In the past, one popular approach that has been taken is what we refer to as the "greedy" method, that is to greedily choose the closest waypoint to the current position, run A* on it, and repeat until all waypoints have been reached. Why is this suboptimal? Think about what happens if the nearest waypoint is in the center of a long line of waypoints. Clearly, this strategy will not always choose the best path.

Instead, there is a beautiful heuristic that will not only find the optimal path through all the waypoints, but is admissable as well. It is based on a data structure you hopefully have seen before: the Minimum Spanning Tree (MST). Instead of computing the distances to each waypoint from the current position, it would be more helpful to obtain an estimate of the cost of reaching the rest of the unreached waypoints once we have reached one. Obtaining this estimate can be done with an MST: by constructing a graph where the vertices are the waypoints and each edge connecting w_i to w_j has weight manhattan_distance(w_i, w_j) for all pairs of vertices (w_i, w_j), the MST represents the approximate lowest cost path that connects all the waypoints. Since it strictly underestimates the cost of going through all the waypoints, this is an admissable heuristic.

To help you, we have included a function MST(_:) in search.py that will generate an MST for you. It is up to you to utilize this to obtain the information you want, depending on how many waypoints remain. In addition, to make things faster, you can also cache/memoize values since many states would use the same value from the MST.

So, suppose you are in the middle of a search. You're at some location (x,y) with a set of S waypoints still to reach.

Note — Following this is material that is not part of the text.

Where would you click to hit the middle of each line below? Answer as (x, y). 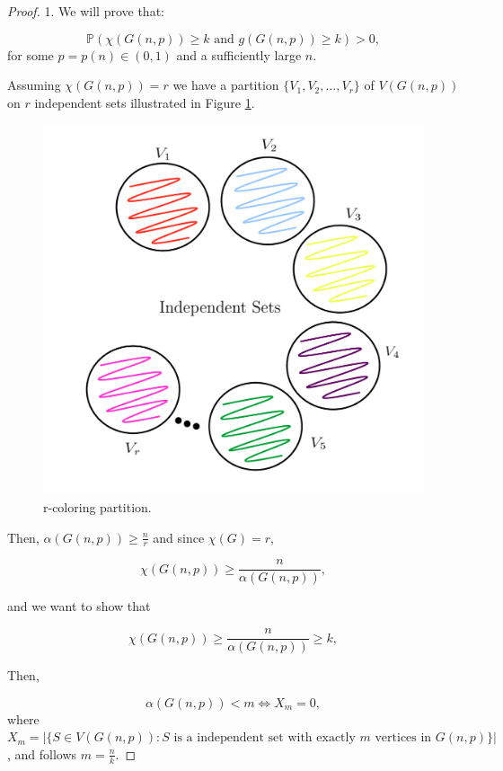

Your heuristic function h should be the sum of the distance from (x,y) to the nearest waypoint, plus the MST length for the waypoints in S.

Write your implementation as a function astar_multiple(_:) in search.py with the following signature:

def astar_multiple(maze):

You can test your implementation by running main.py as follows, replacing data/part-3/small as needed:

python3 main.py data/part-3/tiny --search astar_multiple

4. Extra Credit: Suboptimal Heuristic Search for Many Waypoints

Sometimes, even with A* and a good heuristic, finding the optimal path through all the waypoints is hard. In these cases, we'd still like to find a reasonably good path, quickly. Write a suboptimal search algorithm that will do a good job on the maze with many waypoints. You are given a medium maze for local testing. Note that applying part 3 code to this maze will be very slow. Your algorithm could either be A* with a non-admissible heuristic, or something different altogether. To earn full credits, your function must solve both medium and large (hidden on gradescope) mazes in less than 6 minutes (when we test on gradescope). Assuming that it finishes in that amount of time, grading will be based on the length of your returned path and its validity.

Write your implementation as a function fast(_:) in search.py with the following signature:

def fast(maze):

You can test your implementation by running main.py as follows:

python3 main.py data/part-4/medium --search fast

Submitting to Gradescope

Submit this assignment by uploading search.py to Gradescope. You can upload other files with it, but only search.py will be retained by the autograder. We encourage you to submit to Gradescope early and often as you will be able to see your final score there. The local grade.py is purely for your convenience and does not include the full suite of tests you will be graded on.

This assignment is worth 100 points, plus 10 extra credits. The grading rubric is as follows:

part	total points	points per maze
1	30 points	5 points
2	25 points	5 points
3	45 points	5 points
Extra credit	10 points	5 points

Plagiarism

It's ok to copy small amounts of utility code from 3rd party sources, as long as the source is acknowledged. However, it is not ok to consult or copy from full implementations of the algorithm in question, e.g. old code from similar MPs (at UIUC or elsewhere). We will use a code similarity detection system. Please do not copy code from your classmates. Thanks!